14 DAY TRIAL // After spending 20 months in closed development, Lavaboom, the email service that promises end-to-end encryption, started to send out sign-up invitations to 25,000 users on the waiting list.
Lavaboom aims to deliver completely private email communication that makes secret not only message content but also the metadata accompanying it, such as the address of the sender and the recipient and the subject line.
Lavaboom is powered by new technology
To achieve this, the service relies on OpenPGP.js, the open source PGP (Pretty Good Privacy) library for JavaScript, and DIME (Dark Internet Mail Environment) technology that uses new message exchange protocols DMTP (the Dark Mail Transfer Protocol) and DMAP (Dark Mail Access Protocol) for encryption.
DIME is developed by the Darkmail Technical Alliance, whose team is composed of Phil Zimmerman (the designer of PGP), Jon Callas from Silent Circle and Mike Janke, both from Silent Circle, and Ladar Levison, the founder of the now defunct Lavabit secure email service that refused to provide the SSL encryption keys to the NSA.
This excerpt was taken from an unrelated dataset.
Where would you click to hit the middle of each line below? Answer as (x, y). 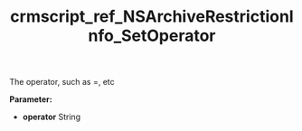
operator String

Lavaboom follows in the footsteps of Lavabit as far as the security of email exchange is concerned, but has a much stronger risk management approach. Its data centers are on German territory, where authorities in the US have no jurisdiction.
Email content protected with strong encryption
Furthermore, to ensure full privacy, Lavaboom uses client-side encryption, which means that the traffic is encrypted on the user’s computer and travels securely to its end destination, where it is decrypted.
OpenPGP works by the principles of public-key cryptography, where a public key encrypts the message and a private one unlocks it. The public keys are exchanged between the two parties, while the private ones have to remain secret.
This technology is not easy to manage by non-technical persons, but Lavaboom managed to make it accessible to everyone, without having to learn the details.
“Though it is possible to make email more secure, as a rule email encryption is highly expensive or too difficult for the average person to use. That’s what Lavaboom is trying to fix. As a direct result of the Snowden revelations in 2013 we began work on an email provider that non-technical people could use without noticing a difference to an insecure but highly user friendly email provider. Lavaboom is an email provider built for privacy, we’re going to help people send letters, not postcards,” said Felix Müller-Irion, CEO of Lavaboom.
The sign-up process is quick
We were provided early access to the mail platform and were able to sign up in about one minute, including the generation of the key pair, backing it up and taking snapshots of the procedure. However, a non-technical user may be spending about two minutes to go through the seven-step process and read the explanations at each step.
The keys are saved locally, in the browser cache, which means that content cannot be viewed when accessing the account from a different web browser or if the cache has been cleared. In this case, importing the key pair is necessary.
For those who do not want to store the private and public keys on a device, Lavaboom offers the possibility to save them on its servers.
Email service is no longer the weak link
The service provides encryption both at rest and in transit, but a threat actor can still access the content, if they manage to steal the keys from the device that stores them.
Although Lavaboom is designed to harden privacy, it does not claim full protection against governmental spying agencies. “Lavaboom is suitable for combatting dragnet surveillance, corporate profiling and pesky hackers. Our security is better than Gmail, but you should not put your life in the hands of any email provider,” read the technical details of the service.